In addition to the task markers listed below, other markers and intervention processes for working with emotion and narrative have been specified: same old stories, empty stories, unstoried emotions, and broken stories.[59]
Task marker | Intervention process | End state | |
---|---|---|---|
Empathy-based tasks | Problem-relevant experience (e.g., interesting, troubling, intense, puzzling) | Empathic exploration | Clear marker, or new meaning explicated |
Vulnerability (painful emotion related to self) | Empathic affirmation | Self-affirmation (feels understood, hopeful, stronger) | |
Relational tasks | Beginning of therapy | Alliance formation | Productive working environment |
Therapy complaint or withdrawal difficulty (questioning goals or tasks; persistent avoidance of relationship or work) | Alliance dialogue (each explores own role in difficulty) | Alliance repair (stronger therapeutic bond or investment in therapy; greater self-understanding) | |
Experiencing tasks | Attentional focus difficulty (e.g., confused, overwhelmed, blank) | Clearing a space | Therapeutic focus; ability to work productively with experiencing (working distance) |
Unclear feeling (vague, external or abstract) | Experiential focusing | Symbolization of felt sense; sense of easing (feeling shift); readiness to apply outside of therapy (carrying forward) | |
Difficulty expressing feelings (avoiding feelings, difficulty answering feeling questions) | Allowing and expressing emotion (also experiential focusing, systematic evocative unfolding, chairwork) | Successful, appropriate expression of emotion to therapist and others | |
Reprocessing tasks [situational-perceptual] | Difficult/traumatic experiences (narrative pressure to tell painful life stories) | Trauma retelling | Relief, validation, restoration of narrative gaps, understanding of broader meaning |
Problematic reaction point (puzzling over-reaction to specific situation) | Systematic evocative unfolding | New view of self in-the-world-functioning | |
Meaning protest (life event violates cherished belief) | Meaning creation work | Revision of cherished belief | |
Action tasks [action tendency] | Self-evaluative split (self-criticism, tornness) | Two-chair dialogue | Self-acceptance, integration |
Self-interruption split (blocked feelings, resignation) | Two-chair enactment | Self-expression, empowerment | |
Unfinished business (lingering bad feeling regarding significant other) | Empty-chair work | Let go of resentments, unmet needs regarding other; affirm self; understand or hold other accountable | |
Stuck, disregulated anguish | Compassionate self-soothing | Emotional/bodily relief, self-empowerment |
Emotion-focused therapy for trauma
The interventions and the structure of emotion-focused therapy have been adapted for the specific needs of psychological trauma survivors.[60] A manual of emotion-focused therapy for individuals with complex trauma (EFTT) has been published.[61] For example, modifications of the traditional Gestalt empty chair technique have been developed.
Emotionally focused therapy with individuals
The approach of Johnson and colleagues maintains an emphasis on attachment, while integrating the experiential focus of empathic attunement for engaging and reprocessing emotional experience and tracking and restructuring the systemic aspects and patterns of emotion regulation.[62] The EFT therapist follows the attachment model by addressing deactivating and hyperactivating strategies.[63] Individual therapy is seen as a process of developing secure connections between therapist and client, between client and past and present relationships, and within the client.

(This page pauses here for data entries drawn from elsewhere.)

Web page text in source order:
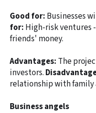
Good for: Businesses
for: High-risk ventures
friends' money.
Advantages: The
investors.
relationship with family
Business angels
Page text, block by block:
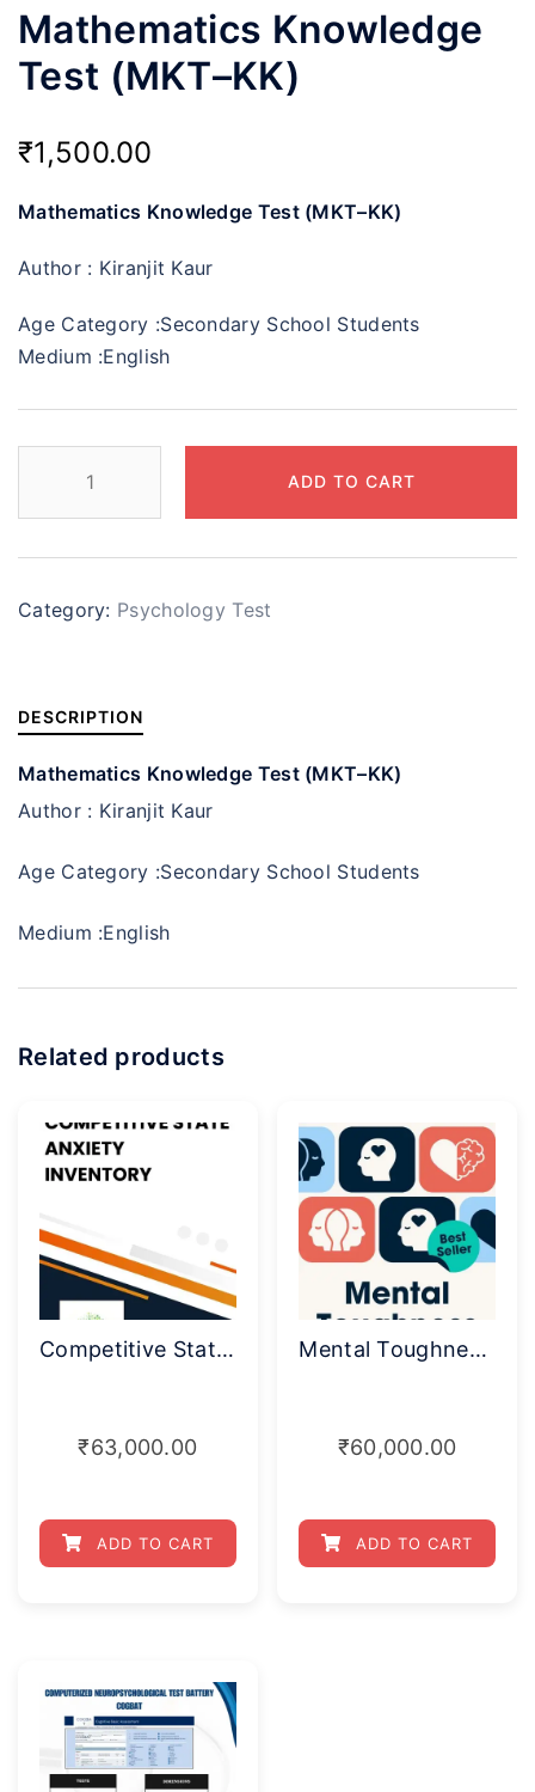
Mathematics Knowledge
Test (MKT–KK)
₹1,500.00
Mathematics Knowledge Test (MKT–KK)
Author : Kiranjit Kaur
Age Category :Secondary School Students
Medium :English
ADD TO CART
Category: Psychology Test
DESCRIPTION
Mathematics Knowledge Test (MKT–KK)
Author : Kiranjit Kaur
Age Category :Secondary School Students
Medium :English
Related products
Competitive State Anxiety Inventory
₹63,000.00
ADD TO CART
Mental Toughness Index
₹60,000.00
ADD TO CART
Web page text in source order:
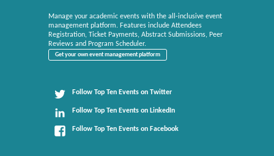
Manage your academic events with the all-inclusive event
management platform. Features include Attendees
Registration, Ticket Payments, Abstract Submissions, Peer
Reviews and Program Scheduler.
Get your own event management platform
Follow Top Ten Events on Twitter
Follow Top Ten Events on LinkedIn
Follow Top Ten Events on Facebook
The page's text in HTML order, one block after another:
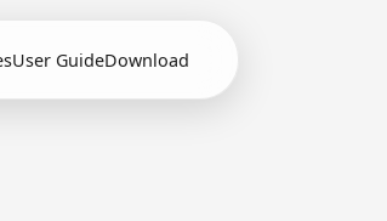
User GuideDownload
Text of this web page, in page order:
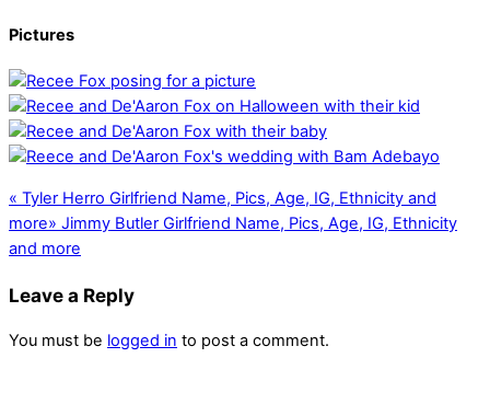
Pictures
« Tyler Herro Girlfriend Name, Pics, Age, IG, Ethnicity and
more» Jimmy Butler Girlfriend Name, Pics, Age, IG, Ethnicity
and more
Leave a Reply
You must be logged in to post a comment.
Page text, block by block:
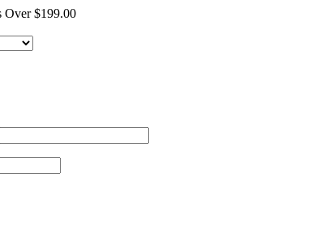
Over $199.00
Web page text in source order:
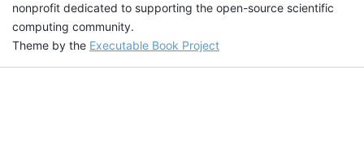
nonprofit dedicated to supporting the open-source scientific
computing community.
Theme by the Executable Book Project
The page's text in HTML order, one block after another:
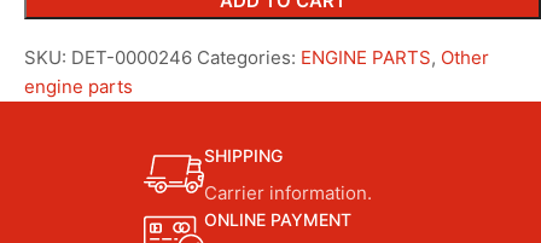
SKU: DET-0000246 Categories: ENGINE PARTS, Other
engine parts
SHIPPING
Carrier information.
ONLINE PAYMENT
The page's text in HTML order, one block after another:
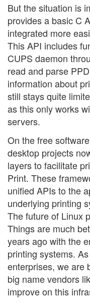
But the situation is
provides a basic C
integrated more
This API includes
CUPS daemon
read and parse
information about
still stays quite
as this only works
servers.
On the free
desktop projects
layers to facilitate
Print. These
unified APIs to the
underlying printing
The future of Linux
Things are much
years ago with the
printing systems.
enterprises, we are
big name vendors
improve on this
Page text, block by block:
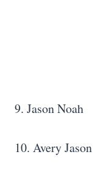
9. Jason Noah
10. Avery Jason

Attachment principles guide EFT in the following ways: forming the collaborative therapeutic relationship, shaping the overall goal for therapy to be that of "effective dependency" (following John Bowlby) upon one or two safe others, depathologizing emotion by normalizing separation distress responses, and shaping change processes.[8] The change processes are: identifying and strengthening patterns of emotion regulation, and creating corrective emotional experiences to transform negative patterns into secure bonds.[8]

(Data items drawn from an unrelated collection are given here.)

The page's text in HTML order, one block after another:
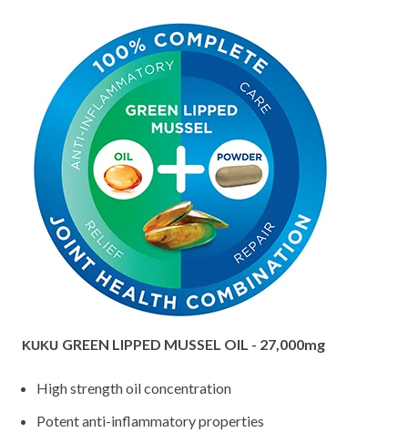
KUKU GREEN LIPPED MUSSEL OIL - 27,000mg
High strength oil concentration
Potent anti-inflammatory properties
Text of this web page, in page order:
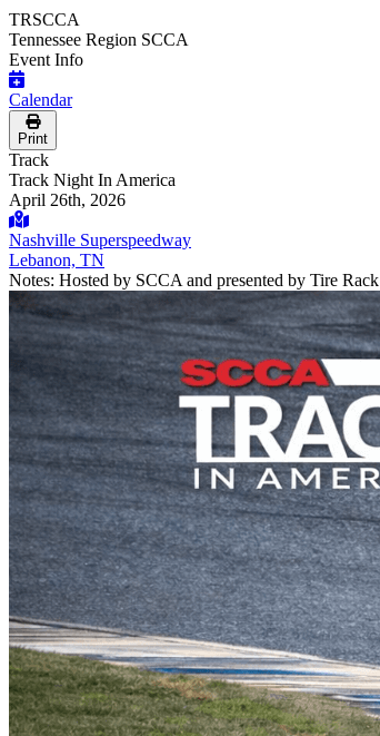
TRSCCA
Tennessee Region SCCA
Event Info
Calendar
Print
Track
Track Night In America
April 26th, 2026
Nashville Superspeedway
Lebanon, TN
Notes: Hosted by SCCA and presented by Tire Rack
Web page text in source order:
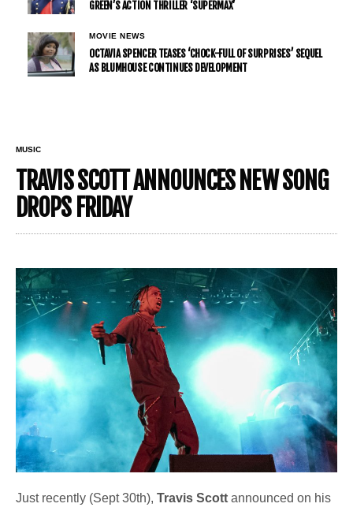
GREEN’S ACTION THRILLER ‘SUPERMAX’
MOVIE NEWS
OCTAVIA SPENCER TEASES ‘CHOCK-FULL OF SURPRISES’ SEQUEL
AS BLUMHOUSE CONTINUES DEVELOPMENT
MUSIC
TRAVIS SCOTT ANNOUNCES NEW SONG
DROPS FRIDAY
Just recently (Sept 30th),Travis Scott announced on his
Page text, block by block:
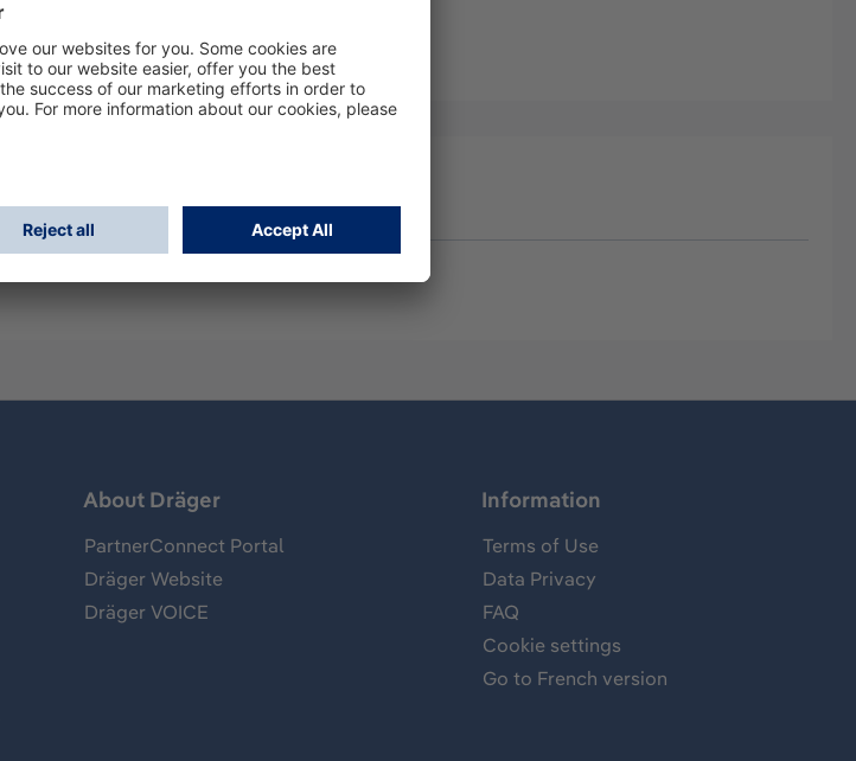
About Dräger
PartnerConnect Portal
Dräger Website
Dräger VOICE
Information
Terms of Use
Data Privacy
FAQ
Cookie settings
Go to French version
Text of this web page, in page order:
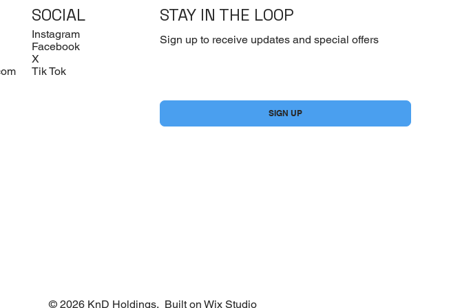
SOCIAL
Instagram
Facebook
X
Tik Tok
STAY IN THE LOOP
Sign up to receive updates and special offers
SIGN UP
© 2026 KnD Holdings. Built onWix Studio
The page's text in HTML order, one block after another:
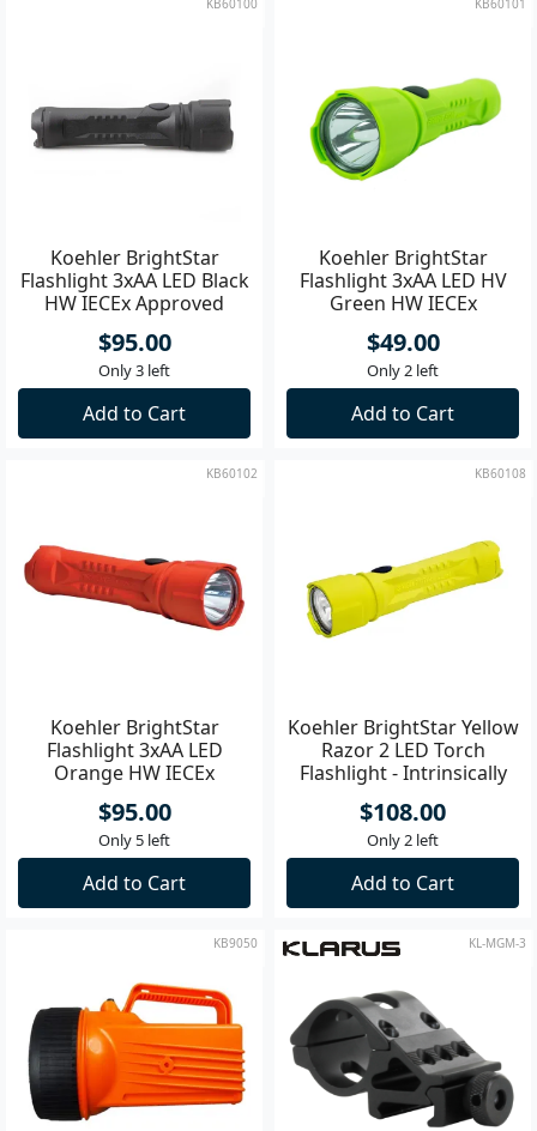
Koehler BrightStar
Flashlight 3xAA LED Black
HW IECEx Approved
$95.00
Only 3 left
Add to Cart
Koehler BrightStar
Flashlight 3xAA LED HV
Green HW IECEx
$49.00
Only 2 left
Add to Cart
KB60102
Koehler BrightStar
Flashlight 3xAA LED
Orange HW IECEx
$95.00
Only 5 left
Add to Cart
KB60108
Koehler BrightStar Yellow
Razor 2 LED Torch
Flashlight - Intrinsically
$108.00
Only 2 left
Add to Cart
KB9050 KL-MGM-3
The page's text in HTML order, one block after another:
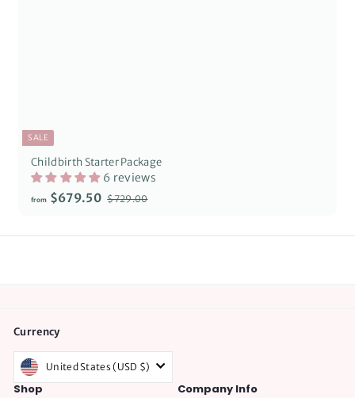
SALE
Childbirth Starter Package
6 reviews
from $679.50from
Regular
$729.00$729.00
Currency
United States (USD $)
Shop Company Info
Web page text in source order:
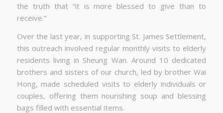
the truth that “it is more blessed to give than to
receive.”
Over the last year, in supporting St. James Settlement,
this outreach involved regular monthly visits to elderly
residents living in Sheung Wan. Around 10 dedicated
brothers and sisters of our church, led by brother Wai
Hong, made scheduled visits to elderly individuals or
couples, offering them nourishing soup and blessing
bags filled with essential items.
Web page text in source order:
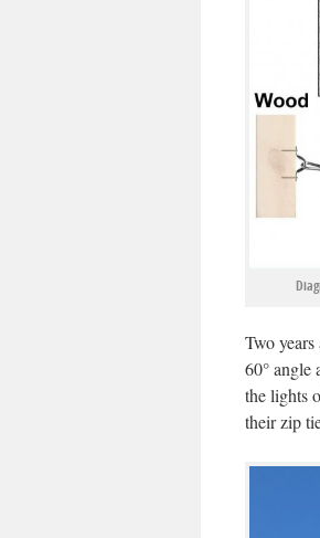
Two
60°angle
the lights
their zip
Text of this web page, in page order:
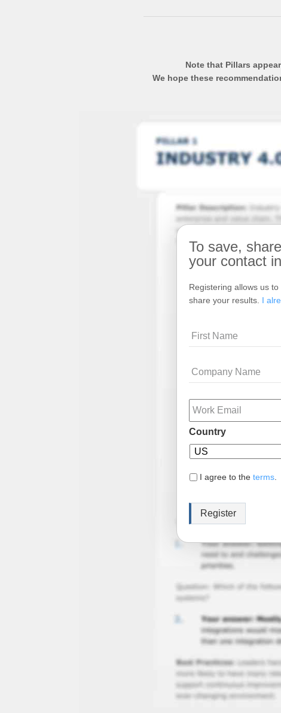
Note that Pillars
We hope these
To save,
your contact
Registering allows us
share your results. I
Name
Email
Country
I agree to the terms.
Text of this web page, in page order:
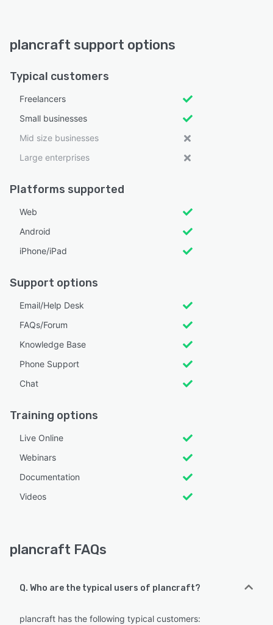
plancraft support options
Typical customers
Freelancers
Small businesses
Mid size businesses
Large enterprises
Platforms supported
Web
Android
iPhone/iPad
Support options
Email/Help Desk
FAQs/Forum
Knowledge Base
Phone Support
Chat
Training options
Live Online
Webinars
Documentation
Videos
plancraft FAQs
Q. Who are the typical users of plancraft?
plancraft has the following typical customers:

The relevance of attachment theory to understanding change in adult psychotherapy, whether individual or couple therapy, has become clearer because of the enormous amount of research applying attachment theory to adults in the last two decades (Cassidy & Shaver, 2008). Attachment theory is now used explicitly to inform interventions in individual therapy (Fosha, 2000; Holmes, 1996), and... the attachment perspective helps the humanistic experiential therapist address individual problems such as anxiety and depression, as well as the relationship distress that accompanies and maintains these problems.[64]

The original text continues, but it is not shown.